Мой свободный диплом не давал хлеба, и надо было думать, как жить «свободным художником». Мечта эта в абстракции весьма прелестна — на деле, я хорошо это понимал, была донельзя неосуществима. Социалистический реализм полностью и глумливо вычеркивал определение, с исчезновением которого как-то само собой словно растворялось и определяемое: художник. Этот реализм требовал от живописца заказных добродетелей, казарменной службы, холуйского нахватанного радения. Рабы его сплошь писали портреты «знатных людей», «героев семилетки», «маяков», увенчанных звездами, сталеваров, доярок, свинарок и колхозниц-ударниц.
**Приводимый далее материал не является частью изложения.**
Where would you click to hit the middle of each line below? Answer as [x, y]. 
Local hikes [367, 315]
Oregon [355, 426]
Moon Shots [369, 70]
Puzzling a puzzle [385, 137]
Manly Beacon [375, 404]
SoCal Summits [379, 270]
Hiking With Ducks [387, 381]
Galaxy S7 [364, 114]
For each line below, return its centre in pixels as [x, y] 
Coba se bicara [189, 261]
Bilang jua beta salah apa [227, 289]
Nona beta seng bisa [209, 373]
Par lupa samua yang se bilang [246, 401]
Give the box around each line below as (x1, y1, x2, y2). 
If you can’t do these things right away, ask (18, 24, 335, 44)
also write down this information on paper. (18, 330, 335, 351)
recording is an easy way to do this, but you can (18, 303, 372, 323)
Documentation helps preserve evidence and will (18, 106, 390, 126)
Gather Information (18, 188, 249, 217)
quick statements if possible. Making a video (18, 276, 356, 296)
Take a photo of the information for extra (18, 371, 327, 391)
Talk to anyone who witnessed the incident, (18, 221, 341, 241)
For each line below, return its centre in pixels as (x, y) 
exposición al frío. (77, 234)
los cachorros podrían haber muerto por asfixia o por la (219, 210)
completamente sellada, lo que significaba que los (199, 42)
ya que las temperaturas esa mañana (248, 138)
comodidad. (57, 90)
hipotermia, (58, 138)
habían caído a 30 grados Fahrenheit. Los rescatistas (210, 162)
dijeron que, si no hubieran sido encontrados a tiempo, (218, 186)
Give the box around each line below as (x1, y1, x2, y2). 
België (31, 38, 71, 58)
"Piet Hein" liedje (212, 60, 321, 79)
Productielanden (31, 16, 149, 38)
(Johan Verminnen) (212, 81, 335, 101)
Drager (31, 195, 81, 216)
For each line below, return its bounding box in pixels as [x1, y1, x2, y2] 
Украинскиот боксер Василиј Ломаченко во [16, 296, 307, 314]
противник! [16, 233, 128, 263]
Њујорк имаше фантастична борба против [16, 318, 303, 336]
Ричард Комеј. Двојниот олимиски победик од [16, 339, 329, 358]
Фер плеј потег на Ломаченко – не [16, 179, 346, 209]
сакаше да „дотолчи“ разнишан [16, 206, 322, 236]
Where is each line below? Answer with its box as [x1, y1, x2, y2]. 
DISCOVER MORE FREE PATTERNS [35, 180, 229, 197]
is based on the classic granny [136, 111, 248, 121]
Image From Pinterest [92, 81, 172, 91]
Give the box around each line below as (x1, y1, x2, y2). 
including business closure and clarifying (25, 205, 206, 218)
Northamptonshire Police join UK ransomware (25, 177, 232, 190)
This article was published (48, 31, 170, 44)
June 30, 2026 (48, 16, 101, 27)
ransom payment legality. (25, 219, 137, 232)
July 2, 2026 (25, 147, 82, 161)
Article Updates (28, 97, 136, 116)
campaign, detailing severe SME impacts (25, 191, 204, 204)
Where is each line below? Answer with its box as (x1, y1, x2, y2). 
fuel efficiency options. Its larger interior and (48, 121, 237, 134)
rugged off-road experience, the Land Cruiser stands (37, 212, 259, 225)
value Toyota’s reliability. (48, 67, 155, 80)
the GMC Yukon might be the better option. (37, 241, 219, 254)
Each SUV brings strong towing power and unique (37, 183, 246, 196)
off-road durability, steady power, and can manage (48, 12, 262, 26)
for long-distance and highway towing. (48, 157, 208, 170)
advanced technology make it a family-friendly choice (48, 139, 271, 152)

В моде был Пластов «Ужин трактористов», в чести разного сорта Жуковы-Серовы: «Ленин-вождь», «Ленин и Свердлов на трибуне», «Ходоки у Ленина». Сколько красочной, ликующей дребедени было развешено в стенах нашего училища, лезло в глаза на выставках, в клубах, фойе театров, неслось на демонстрациях. Разве и я избежал? Написал вот портрет Нади «Малярка» и тоже, значит, творю «заказ», иду, куда толкают. Иду в строю. Торгую кистью. Ну, пусть, наверное, я написал картину-портрет лучше многих. Ее не только засчитали в — рекомендовали на городскую осеннюю выставку! Но, забегая вперед, скажу — на выставку она, конечно, не попала (не сразу догадался отчего!), картину же все-таки вызволил из запасников, нашел и унес домой. Я словно не совсем еще, не до отравной ясности понял: 58-я статья никогда, пожизненно не отменяется, она вроде будет следовать за мной, как тихое, неявное, а все-таки заметное дыхание в затылок этих проклятых невидимых, неслышных органов, которые и после расстрела Берии все равно остались, и живут, и следят за тобой. Только за мной? А так казалось… Наш директор, Игорь Олегович, вручавший диплом, жал мне руку с усмешливой проницательностью искусствоведа «в штатском». Было даже не по себе. Он вручал мне будто бы некий другой диплом. И я будто бы стал другой, получил его и расписался в книге, под торжественным взором и при-парадненным ликом Павла Петровича. Игорь Олегович всем говорил одни и те же торжественные слова. Стоял он в учебной аудитории, где за спиной его висела огромная политическая карта СССР, и, получив диплом, для которого я принес в жертву социалистическому реализму свою Надю, я почему-то думал, глядя на полотнище карты: отчего ложь окрашена в красный цвет, и разлилась по миру таким широким разливом, и вот, кажется, уже затопит и все остальные, закрашенные другим цветом пространства?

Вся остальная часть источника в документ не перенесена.